What is Bloom Filter Indexing
When creating a table in StarRocks, you can specify the columns to be indexed by BloomFilter through PROPERTIES{"bloom_filter_columns"="c1,c2,c3"}
. BloomFilter can quickly confirm whether a certain value exists in a column when querying. If the bloom filter determines that the specified value does not exist in the column, there is no need to read the data file. If it is an all-1 situation, it needs to read the data block to confirm whether the target value exists. In addition, bloom filter indexes cannot determine which specific row of data has the specified value.
Suitable scenarios
A bloom filter index can be built when the following conditions are met.
- Bloom Filter is suitable for non-prefix filtering.
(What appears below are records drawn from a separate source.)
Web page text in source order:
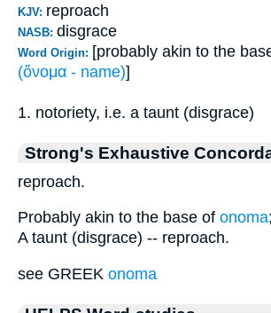
KJV: reproach
NASB: disgrace
Word Origin: [probably akin to the
(ὄνομα - name)]
1. notoriety, i.e. a taunt (disgrace)
Strong's Exhaustive
reproach.
Probably akin to the base of onoma
A taunt (disgrace) -- reproach.
see GREEK onoma
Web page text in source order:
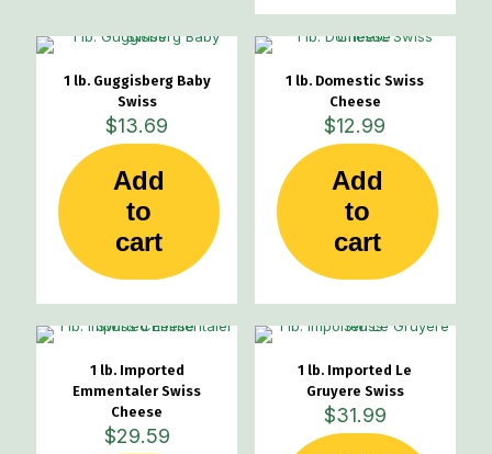
1 lb. Guggisberg Baby
Swiss
$13.69
Add
to
cart
1 lb. Domestic Swiss
Cheese
$12.99
Add
to
cart
1 lb. Imported
Emmentaler Swiss
Cheese
$29.59
1 lb. Imported Le
Gruyere Swiss
$31.99

- The query will be frequently filtered according to the column, and most of the query conditions are
in
and=
. - Unlike Bitmap, BloomFilter is suitable for columns with a high base number.
How to use
Create an index
When creating a table, use bloom_filter_columns
.
PROPERTIES ( "bloom_filter_columns"="k1,k2,k3" )
View an index
View the bloom filter indexes under the table_name
.
SHOW CREATE TABLE table_name;
Delete an Index
Deleting an index means removing the index column from the bloom_filter_columns
property:
ALTER TABLE example_db.my_table SET ("bloom_filter_columns" = "");
Modify an index
Modifying an index means modifying the bloom_filter_columns
property.
ALTER TABLE example_db.my_table SET ("bloom_filter_columns" = "k1,k2,k3");
Notes
- Bloom Filter indexing is not supported for Tinyint, Float, Double type columns.
- Bloom Filter indexing only has an accelerating effect on
in
and=
filter queries. - To see whether a query hits the bloom filter index, check its profile information.